Once the ceremony concluded, we filed through the receiving line and congratulated the new couple.  The ushers then had us go outside in the sweltering 90-odd-degree heat while we waited for the bridge and groom to exit the church.  There I met two friends from church who live in Evanston. 

As an aside, the only funny line in the otherwise unexceptional Proof, filmed on location at UofC, was the question of one of the characters: “Why would anyone want to live in Evanston?”  This is a question that will probably only seem funny to UofC students, and actually makes no sense when you compare Hyde Park and Evanston as places to live, but there it is.

My friends had just returned from their trip back east, but it had not been, as they had planned, a pilgrimage trip all the way back East to the Holy Land.  Though the pilgrimage group had gone ahead despite the war, they decided against going and went to Quebec instead.  It had been in my mind as I was hearing about the war that they would have been going there right as it was starting, but I had had no way to contact them to see what was happening. 

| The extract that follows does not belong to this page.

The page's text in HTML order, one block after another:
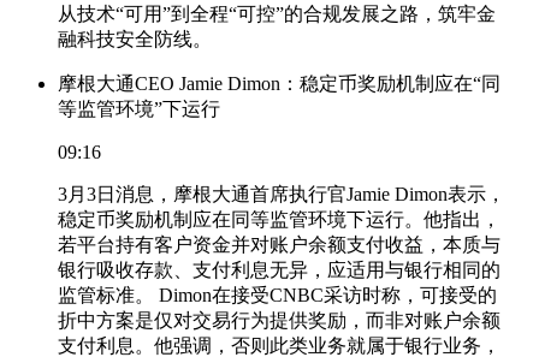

Once at the reception dinner, my friends at our table were particularly eager to start the custom of shouting “Gorka!” as often as possible, and I believe our table distinguished itself in being the one to shout the most.  Gorka means bitter, so whenever someone shouts it the groom is obliged to kiss his bride to make it sweet, which is not such a painful custom to observe, but it can become troublesome if the two are very far apart from each other–the crowd can get quite unruly if they are not appeased quickly with the sight of a kiss.